Las guerras, y las masacres, también se llevan a cabo con palabras y el Estado de Israel no tendría la adhesión de sus ciudadanos si no legitimara históricamente su existencia. Los diseñadores del Estado de Israel se preocuparon de renombrar al país, de hacer creer a los ciudadanos que aquella era una tierra sin pueblo y que ellos, un pueblo sin tierra, estaban destinados a vivir allí. De igual forma procedieron otros diseñadores de Estados. En su República ideal Platón establecía una serie de mitos que debían ser impuestos a la población: «Quizá convenga que nuestros gobernantes usen muchas veces de la mentira y del engaño a favor de sus gobernados. Decíamos ya en alguna ocasión que la mentira puede resultar útil usada como medicina».
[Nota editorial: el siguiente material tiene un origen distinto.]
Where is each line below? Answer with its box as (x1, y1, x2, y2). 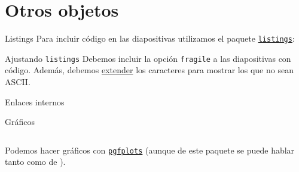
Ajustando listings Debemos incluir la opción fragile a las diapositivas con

Estábamos tentados a culminar este artículo con la cita de Platón, toda una prueba del poder de las palabras, pero pensando en el lector escéptico deseamos hacer una demostración más. El autor que estuvimos siguiendo en buena parte de este artículo ponderó muy bien, antes de emplearlas, las palabras de su dedicatoria, toda una prueba de su inteligencia y sensibilidad: «En memoria de los habitantes de al-Sheikh Muwannis, que hace mucho tiempo fueron arrancados del lugar donde ahora yo vivo y trabajo».
Nota
(1) Shlomo Sand. La invención de la Tierra de Israel. De Tierra Santa a madre patria. Akal, España, 2012.